**** Extracted information ****

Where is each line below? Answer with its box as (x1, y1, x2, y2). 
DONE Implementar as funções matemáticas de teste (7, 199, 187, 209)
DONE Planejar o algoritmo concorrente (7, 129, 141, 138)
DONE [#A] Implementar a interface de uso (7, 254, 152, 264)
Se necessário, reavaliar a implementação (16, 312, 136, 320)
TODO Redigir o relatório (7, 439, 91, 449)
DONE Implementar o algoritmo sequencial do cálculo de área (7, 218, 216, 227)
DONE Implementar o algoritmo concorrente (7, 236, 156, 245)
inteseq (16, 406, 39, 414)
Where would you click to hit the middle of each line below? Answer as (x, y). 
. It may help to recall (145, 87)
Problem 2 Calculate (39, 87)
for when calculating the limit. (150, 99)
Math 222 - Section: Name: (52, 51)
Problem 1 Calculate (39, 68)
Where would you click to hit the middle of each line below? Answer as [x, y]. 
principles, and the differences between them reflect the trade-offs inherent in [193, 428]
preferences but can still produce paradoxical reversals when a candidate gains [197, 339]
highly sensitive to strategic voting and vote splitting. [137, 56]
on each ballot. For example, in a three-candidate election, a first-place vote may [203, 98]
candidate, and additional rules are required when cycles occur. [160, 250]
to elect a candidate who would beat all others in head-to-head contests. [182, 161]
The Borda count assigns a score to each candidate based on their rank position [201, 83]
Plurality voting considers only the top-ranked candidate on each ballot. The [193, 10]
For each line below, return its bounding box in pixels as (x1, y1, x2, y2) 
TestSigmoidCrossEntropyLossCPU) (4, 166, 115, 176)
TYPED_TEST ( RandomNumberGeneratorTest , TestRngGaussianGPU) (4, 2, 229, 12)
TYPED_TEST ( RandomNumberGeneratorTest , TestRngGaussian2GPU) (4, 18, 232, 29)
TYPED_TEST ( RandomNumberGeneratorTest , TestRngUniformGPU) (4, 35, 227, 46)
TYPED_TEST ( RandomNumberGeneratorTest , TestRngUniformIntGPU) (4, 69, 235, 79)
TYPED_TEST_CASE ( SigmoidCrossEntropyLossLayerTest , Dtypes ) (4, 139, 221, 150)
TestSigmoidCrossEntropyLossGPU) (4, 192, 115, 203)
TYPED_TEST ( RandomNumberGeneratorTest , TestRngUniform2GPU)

****

**Exercise prompt:** The records above should be repeated word for word.

**Output for this exercise:**
Where is each line below? Answer with its box as (x1, y1, x2, y2). 
DONE Implementar as funções matemáticas de teste (7, 199, 187, 209)
DONE Planejar o algoritmo concorrente (7, 129, 141, 138)
DONE [#A] Implementar a interface de uso (7, 254, 152, 264)
Se necessário, reavaliar a implementação (16, 312, 136, 320)
TODO Redigir o relatório (7, 439, 91, 449)
DONE Implementar o algoritmo sequencial do cálculo de área (7, 218, 216, 227)
DONE Implementar o algoritmo concorrente (7, 236, 156, 245)
inteseq (16, 406, 39, 414)
Where would you click to hit the middle of each line below? Answer as (x, y). 
. It may help to recall (145, 87)
Problem 2 Calculate (39, 87)
for when calculating the limit. (150, 99)
Math 222 - Section: Name: (52, 51)
Problem 1 Calculate (39, 68)
Where would you click to hit the middle of each line below? Answer as [x, y]. 
principles, and the differences between them reflect the trade-offs inherent in [193, 428]
preferences but can still produce paradoxical reversals when a candidate gains [197, 339]
highly sensitive to strategic voting and vote splitting. [137, 56]
on each ballot. For example, in a three-candidate election, a first-place vote may [203, 98]
candidate, and additional rules are required when cycles occur. [160, 250]
to elect a candidate who would beat all others in head-to-head contests. [182, 161]
The Borda count assigns a score to each candidate based on their rank position [201, 83]
Plurality voting considers only the top-ranked candidate on each ballot. The [193, 10]
For each line below, return its bounding box in pixels as (x1, y1, x2, y2) 
TestSigmoidCrossEntropyLossCPU) (4, 166, 115, 176)
TYPED_TEST ( RandomNumberGeneratorTest , TestRngGaussianGPU) (4, 2, 229, 12)
TYPED_TEST ( RandomNumberGeneratorTest , TestRngGaussian2GPU) (4, 18, 232, 29)
TYPED_TEST ( RandomNumberGeneratorTest , TestRngUniformGPU) (4, 35, 227, 46)
TYPED_TEST ( RandomNumberGeneratorTest , TestRngUniformIntGPU) (4, 69, 235, 79)
TYPED_TEST_CASE ( SigmoidCrossEntropyLossLayerTest , Dtypes ) (4, 139, 221, 150)
TestSigmoidCrossEntropyLossGPU) (4, 192, 115, 203)
TYPED_TEST ( RandomNumberGeneratorTest , TestRngUniform2GPU)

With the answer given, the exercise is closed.